◆ WORK ORDER ◆
Copy the listing that follows exactly. Its pictures do not belong in the copy.

━━ MATERIALS PROVIDED

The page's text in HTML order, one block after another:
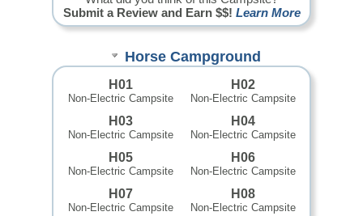
Submit a Review and Earn $$! Learn More
Horse Campground
H01
Non-Electric Campsite
H02
Non-Electric Campsite
H03
Non-Electric Campsite
H04
Non-Electric Campsite
H05
Non-Electric Campsite
H06
Non-Electric Campsite
H07
Non-Electric Campsite
H08
Non-Electric Campsite
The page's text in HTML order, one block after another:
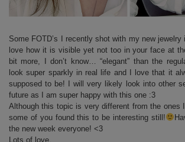
Some FOTD’s I recently shot with my new
love how it is visible yet not too in your face at
bit more, I don’t know… “elegant” than the
look super sparkly in real life and I love that it
supposed to be! I will very likely look into other
future as I am super happy with this one :3
Although this topic is very different from the ones
some of you found this to be interesting still!
the new week everyone! <3
Lots of love,
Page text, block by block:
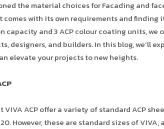
the material choices for Facading and
with its own requirements and
capacity and 3 ACP colour coating units, we
and builders. In this blog, we’ll
elevate your projects to new heights.
ACP offer a variety of standard ACP
However, these are standard sizes of
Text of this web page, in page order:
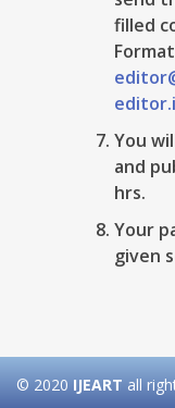
filled
You
and
hrs.
Your
given
© 2020 IJEART all
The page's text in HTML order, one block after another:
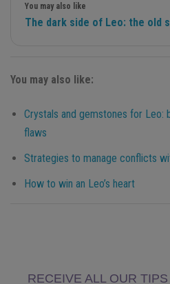
You may also like
The dark side of Leo: the old
You may also like:
Crystals and gemstones for Leo:
flaws
Strategies to manage conflicts
How to win an Leo’s heart
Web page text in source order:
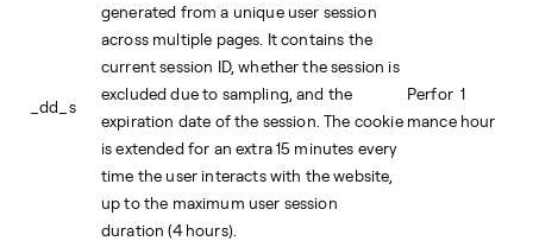
_dd_s
generated from a unique user session
across multiple pages. It contains the
current session ID, whether the session is
excluded due to sampling, and the
expiration date of the session. The cookie
is extended for an extra 15 minutes every
time the user interacts with the website,
up to the maximum user session
duration (4 hours).
Perfor
mance
1
hour
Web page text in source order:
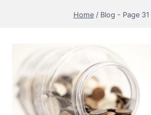
Home / Blog - Page 31
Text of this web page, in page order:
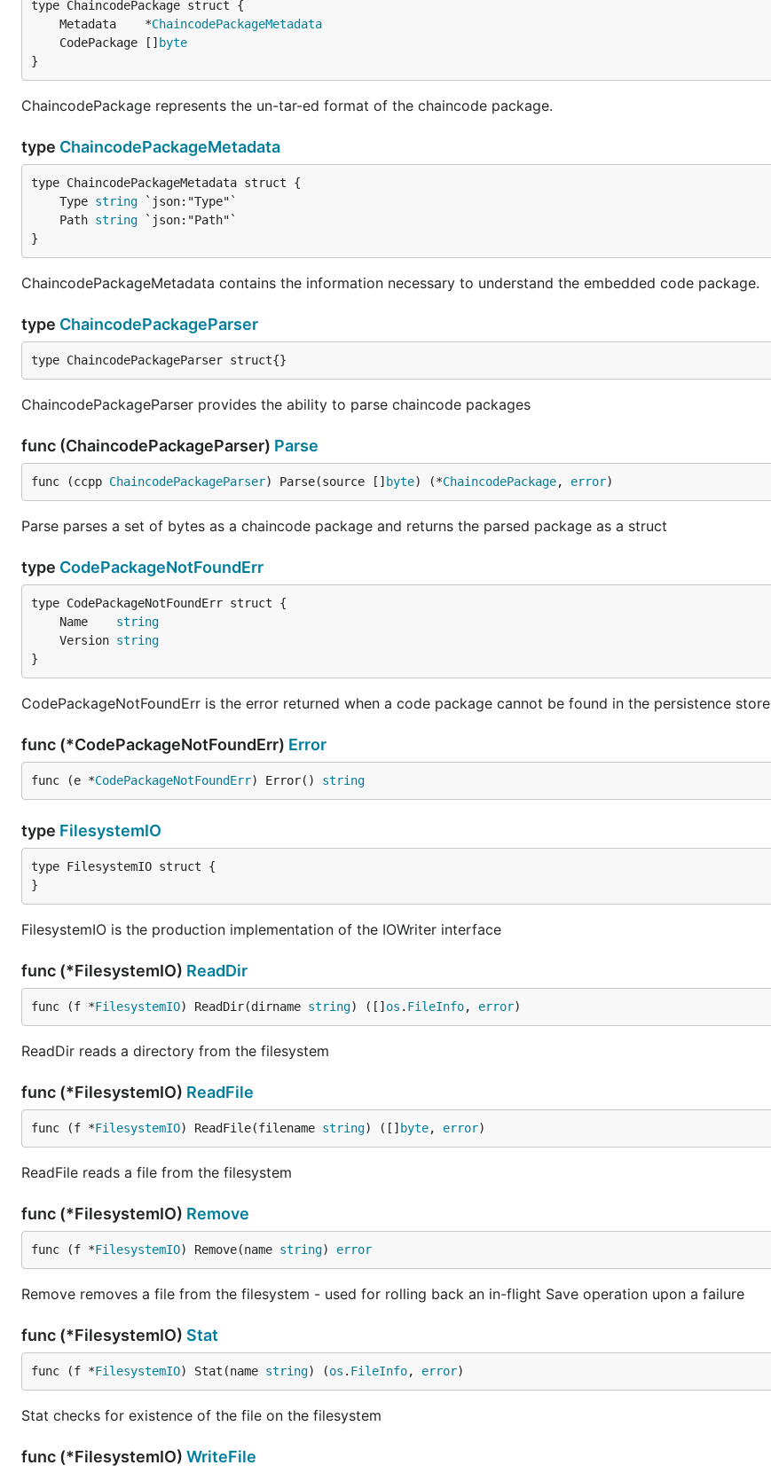
	Metadata    *
ChaincodePackageMetadata
	CodePackage []
byte
}
ChaincodePackage represents the un-tar-ed format of the chaincode package.
type ChaincodePackageMetadata
	Type
string
	Path
string
}
ChaincodePackageMetadata contains the information necessary to understand the embedded code package.
type ChaincodePackageParser
type ChaincodePackageParser struct{}
ChaincodePackageParser provides the ability to parse chaincode packages
func (ChaincodePackageParser) Parse
func (ccpp ChaincodePackageParser) Parse(source [] byte) (*ChaincodePackage, error)
Parse parses a set of bytes as a chaincode package and returns the parsed package as a struct
type CodePackageNotFoundErr
	Name
string
	Version
string
}
CodePackageNotFoundErr is the error returned when a code package cannot be found in the persistence store
func (*CodePackageNotFoundErr) Error
func (e *CodePackageNotFoundErr) Error() string
type FilesystemIO
type FilesystemIO struct {
}
FilesystemIO is the production implementation of the IOWriter interface
func (*FilesystemIO) ReadDir
func (f *FilesystemIO) ReadDir(dirname string) ([] os . FileInfo, error)
ReadDir reads a directory from the filesystem
func (*FilesystemIO) ReadFile
func (f *FilesystemIO) ReadFile(filename string) ([] byte, error)
ReadFile reads a file from the filesystem
func (*FilesystemIO) Remove
func (f *FilesystemIO) Remove(name string) error
Remove removes a file from the filesystem - used for rolling back an in-flight Save operation upon a failure
func (*FilesystemIO) Stat
func (f *FilesystemIO) Stat(name string) (os . FileInfo, error)
Stat checks for existence of the file on the filesystem
func (*FilesystemIO) WriteFile
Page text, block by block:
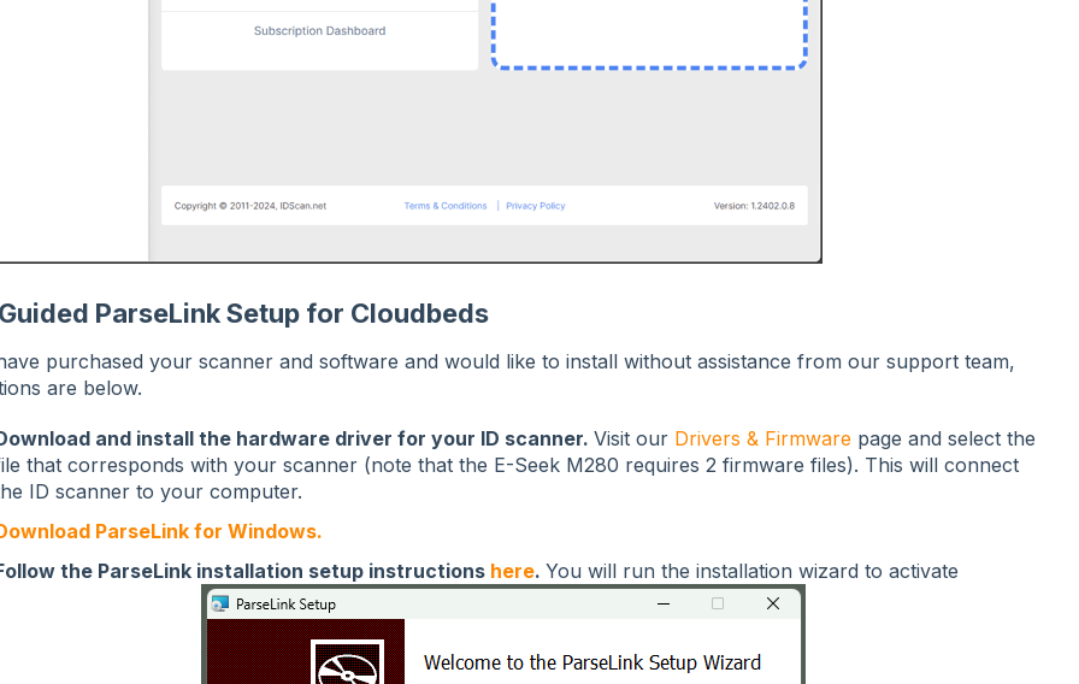
ParseLink Setup for Cloudbeds
purchased your scanner and software and would like to install without assistance from our support team,
are below.
and install the hardware driver for your ID scanner. Visit our Drivers & Firmwarepage and select the
that corresponds with your scanner (note that the E-Seek M280 requires 2 firmware files). This will connect
ID scanner to your computer.
ParseLink for Windows.
the ParseLink installation setup instructions here. You will run the installation wizard to activate

━━━━

◆ YOUR SOLUTION ◆
The page's text in HTML order, one block after another:
Submit a Review and Earn $$! Learn More
Horse Campground
H01
Non-Electric Campsite
H02
Non-Electric Campsite
H03
Non-Electric Campsite
H04
Non-Electric Campsite
H05
Non-Electric Campsite
H06
Non-Electric Campsite
H07
Non-Electric Campsite
H08
Non-Electric Campsite
The page's text in HTML order, one block after another:
Some FOTD’s I recently shot with my new
love how it is visible yet not too in your face at
bit more, I don’t know… “elegant” than the
look super sparkly in real life and I love that it
supposed to be! I will very likely look into other
future as I am super happy with this one :3
Although this topic is very different from the ones
some of you found this to be interesting still!
the new week everyone! <3
Lots of love,
Page text, block by block:
the material choices for Facading and
with its own requirements and
capacity and 3 ACP colour coating units, we
and builders. In this blog, we’ll
elevate your projects to new heights.
ACP offer a variety of standard ACP
However, these are standard sizes of
Text of this web page, in page order:
filled
You
and
hrs.
Your
given
© 2020 IJEART all
The page's text in HTML order, one block after another:
You may also like
The dark side of Leo: the old
You may also like:
Crystals and gemstones for Leo:
flaws
Strategies to manage conflicts
How to win an Leo’s heart
Web page text in source order:
_dd_s
generated from a unique user session
across multiple pages. It contains the
current session ID, whether the session is
excluded due to sampling, and the
expiration date of the session. The cookie
is extended for an extra 15 minutes every
time the user interacts with the website,
up to the maximum user session
duration (4 hours).
Perfor
mance
1
hour
Web page text in source order:
Home / Blog - Page 31
Text of this web page, in page order:
	Metadata    *
ChaincodePackageMetadata
	CodePackage []
byte
}
ChaincodePackage represents the un-tar-ed format of the chaincode package.
type ChaincodePackageMetadata
	Type
string
	Path
string
}
ChaincodePackageMetadata contains the information necessary to understand the embedded code package.
type ChaincodePackageParser
type ChaincodePackageParser struct{}
ChaincodePackageParser provides the ability to parse chaincode packages
func (ChaincodePackageParser) Parse
func (ccpp ChaincodePackageParser) Parse(source [] byte) (*ChaincodePackage, error)
Parse parses a set of bytes as a chaincode package and returns the parsed package as a struct
type CodePackageNotFoundErr
	Name
string
	Version
string
}
CodePackageNotFoundErr is the error returned when a code package cannot be found in the persistence store
func (*CodePackageNotFoundErr) Error
func (e *CodePackageNotFoundErr) Error() string
type FilesystemIO
type FilesystemIO struct {
}
FilesystemIO is the production implementation of the IOWriter interface
func (*FilesystemIO) ReadDir
func (f *FilesystemIO) ReadDir(dirname string) ([] os . FileInfo, error)
ReadDir reads a directory from the filesystem
func (*FilesystemIO) ReadFile
func (f *FilesystemIO) ReadFile(filename string) ([] byte, error)
ReadFile reads a file from the filesystem
func (*FilesystemIO) Remove
func (f *FilesystemIO) Remove(name string) error
Remove removes a file from the filesystem - used for rolling back an in-flight Save operation upon a failure
func (*FilesystemIO) Stat
func (f *FilesystemIO) Stat(name string) (os . FileInfo, error)
Stat checks for existence of the file on the filesystem
func (*FilesystemIO) WriteFile
Page text, block by block:
ParseLink Setup for Cloudbeds
purchased your scanner and software and would like to install without assistance from our support team,
are below.
and install the hardware driver for your ID scanner. Visit our Drivers & Firmwarepage and select the
that corresponds with your scanner (note that the E-Seek M280 requires 2 firmware files). This will connect
ID scanner to your computer.
ParseLink for Windows.
the ParseLink installation setup instructions here. You will run the installation wizard to activate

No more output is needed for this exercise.